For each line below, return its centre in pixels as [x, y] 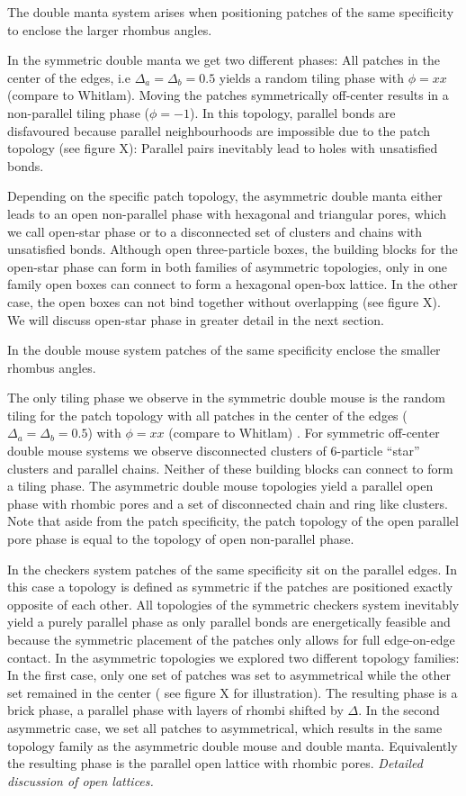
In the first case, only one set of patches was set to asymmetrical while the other [229, 675]
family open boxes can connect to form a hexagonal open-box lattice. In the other [233, 284]
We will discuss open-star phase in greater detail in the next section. [196, 319]
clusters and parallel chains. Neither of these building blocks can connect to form [230, 468]
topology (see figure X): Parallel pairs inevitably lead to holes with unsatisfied [223, 148]
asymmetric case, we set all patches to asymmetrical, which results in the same [225, 727]
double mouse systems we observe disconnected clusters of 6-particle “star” [214, 451]
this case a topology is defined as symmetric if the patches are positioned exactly [230, 587]
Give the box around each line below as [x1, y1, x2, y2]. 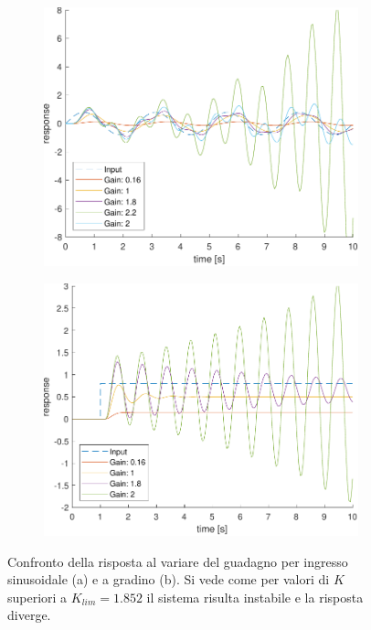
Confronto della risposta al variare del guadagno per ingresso [7, 551, 348, 571]
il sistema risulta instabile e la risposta [146, 587, 364, 606]
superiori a [7, 587, 68, 606]
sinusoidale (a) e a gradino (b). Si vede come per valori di [7, 570, 330, 589]
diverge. [7, 605, 51, 625]
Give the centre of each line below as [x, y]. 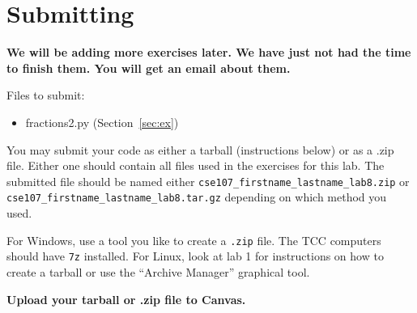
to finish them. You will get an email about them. [149, 68]
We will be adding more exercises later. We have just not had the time [209, 52]
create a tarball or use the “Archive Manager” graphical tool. [158, 271]
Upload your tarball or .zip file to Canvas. [126, 299]
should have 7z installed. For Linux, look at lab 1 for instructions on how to [195, 256]
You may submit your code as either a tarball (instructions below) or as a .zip [200, 149]
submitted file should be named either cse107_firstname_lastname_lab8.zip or [208, 181]
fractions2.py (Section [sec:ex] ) [102, 122]
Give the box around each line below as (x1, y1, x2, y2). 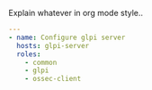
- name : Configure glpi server (8, 33, 126, 42)
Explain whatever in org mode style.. (8, 8, 144, 18)
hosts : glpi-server (16, 41, 90, 50)
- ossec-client (24, 75, 82, 84)
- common (24, 58, 58, 67)
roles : (16, 49, 41, 59)
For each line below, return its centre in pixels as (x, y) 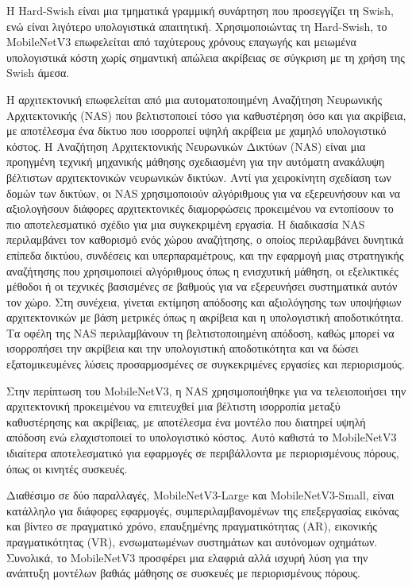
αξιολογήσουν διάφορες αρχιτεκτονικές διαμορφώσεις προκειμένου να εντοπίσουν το (200, 208)
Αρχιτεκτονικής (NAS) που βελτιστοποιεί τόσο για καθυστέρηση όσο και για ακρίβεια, (206, 115)
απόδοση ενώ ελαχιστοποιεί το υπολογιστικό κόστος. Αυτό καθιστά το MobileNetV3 (202, 437)
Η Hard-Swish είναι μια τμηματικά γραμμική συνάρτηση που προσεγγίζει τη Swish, (200, 10)
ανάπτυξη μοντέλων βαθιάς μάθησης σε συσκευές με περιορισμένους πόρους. (183, 573)
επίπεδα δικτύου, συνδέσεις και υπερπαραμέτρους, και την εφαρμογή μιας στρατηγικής (205, 254)
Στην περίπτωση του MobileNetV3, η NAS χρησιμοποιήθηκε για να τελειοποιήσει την (206, 390)
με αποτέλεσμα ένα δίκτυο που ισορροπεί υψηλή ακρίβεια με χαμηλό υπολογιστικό (196, 131)
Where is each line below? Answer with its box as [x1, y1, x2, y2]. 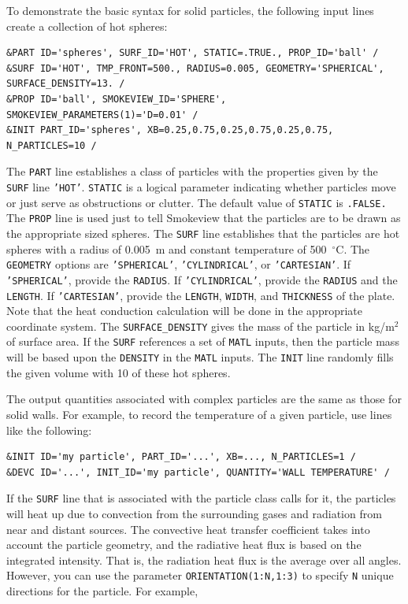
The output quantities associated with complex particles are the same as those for [6, 391, 402, 407]
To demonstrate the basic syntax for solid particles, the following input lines [6, 2, 374, 18]
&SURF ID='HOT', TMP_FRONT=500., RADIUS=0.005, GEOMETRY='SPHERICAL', [6, 62, 384, 74]
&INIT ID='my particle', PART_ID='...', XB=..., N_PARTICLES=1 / [6, 451, 356, 463]
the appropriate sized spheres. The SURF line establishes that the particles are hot [6, 224, 400, 241]
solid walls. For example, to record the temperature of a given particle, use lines [6, 406, 392, 422]
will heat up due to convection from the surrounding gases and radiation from [6, 505, 382, 521]
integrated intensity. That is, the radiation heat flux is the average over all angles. [6, 551, 402, 568]
○ ○ ○ ○
Aim of the task.
Retype all entries exactly, without the images.

Worked solution.
For each line below, return its centre in pixels as [x, y] 
In the first case, only one set of patches was set to asymmetrical while the other [229, 675]
family open boxes can connect to form a hexagonal open-box lattice. In the other [233, 284]
We will discuss open-star phase in greater detail in the next section. [196, 319]
clusters and parallel chains. Neither of these building blocks can connect to form [230, 468]
topology (see figure X): Parallel pairs inevitably lead to holes with unsatisfied [223, 148]
asymmetric case, we set all patches to asymmetrical, which results in the same [225, 727]
double mouse systems we observe disconnected clusters of 6-particle “star” [214, 451]
this case a topology is defined as symmetric if the patches are positioned exactly [230, 587]
Give the box around each line below as [x1, y1, x2, y2]. 
Confronto della risposta al variare del guadagno per ingresso [7, 551, 348, 571]
il sistema risulta instabile e la risposta [146, 587, 364, 606]
superiori a [7, 587, 68, 606]
sinusoidale (a) e a gradino (b). Si vede come per valori di [7, 570, 330, 589]
diverge. [7, 605, 51, 625]
Give the centre of each line below as [x, y]. 
to finish them. You will get an email about them. [149, 68]
We will be adding more exercises later. We have just not had the time [209, 52]
create a tarball or use the “Archive Manager” graphical tool. [158, 271]
Upload your tarball or .zip file to Canvas. [126, 299]
should have 7z installed. For Linux, look at lab 1 for instructions on how to [195, 256]
You may submit your code as either a tarball (instructions below) or as a .zip [200, 149]
submitted file should be named either cse107_firstname_lastname_lab8.zip or [208, 181]
fractions2.py (Section [sec:ex] ) [102, 122]
Give the box around each line below as (x1, y1, x2, y2). 
- name : Configure glpi server (8, 33, 126, 42)
Explain whatever in org mode style.. (8, 8, 144, 18)
hosts : glpi-server (16, 41, 90, 50)
- ossec-client (24, 75, 82, 84)
- common (24, 58, 58, 67)
roles : (16, 49, 41, 59)
For each line below, return its centre in pixels as (x, y) 
αξιολογήσουν διάφορες αρχιτεκτονικές διαμορφώσεις προκειμένου να εντοπίσουν το (200, 208)
Αρχιτεκτονικής (NAS) που βελτιστοποιεί τόσο για καθυστέρηση όσο και για ακρίβεια, (206, 115)
απόδοση ενώ ελαχιστοποιεί το υπολογιστικό κόστος. Αυτό καθιστά το MobileNetV3 (202, 437)
Η Hard-Swish είναι μια τμηματικά γραμμική συνάρτηση που προσεγγίζει τη Swish, (200, 10)
ανάπτυξη μοντέλων βαθιάς μάθησης σε συσκευές με περιορισμένους πόρους. (183, 573)
επίπεδα δικτύου, συνδέσεις και υπερπαραμέτρους, και την εφαρμογή μιας στρατηγικής (205, 254)
Στην περίπτωση του MobileNetV3, η NAS χρησιμοποιήθηκε για να τελειοποιήσει την (206, 390)
με αποτέλεσμα ένα δίκτυο που ισορροπεί υψηλή ακρίβεια με χαμηλό υπολογιστικό (196, 131)
Where is each line below? Answer with its box as [x1, y1, x2, y2]. 
The output quantities associated with complex particles are the same as those for [6, 391, 402, 407]
To demonstrate the basic syntax for solid particles, the following input lines [6, 2, 374, 18]
&SURF ID='HOT', TMP_FRONT=500., RADIUS=0.005, GEOMETRY='SPHERICAL', [6, 62, 384, 74]
&INIT ID='my particle', PART_ID='...', XB=..., N_PARTICLES=1 / [6, 451, 356, 463]
the appropriate sized spheres. The SURF line establishes that the particles are hot [6, 224, 400, 241]
solid walls. For example, to record the temperature of a given particle, use lines [6, 406, 392, 422]
will heat up due to convection from the surrounding gases and radiation from [6, 505, 382, 521]
integrated intensity. That is, the radiation heat flux is the average over all angles. [6, 551, 402, 568]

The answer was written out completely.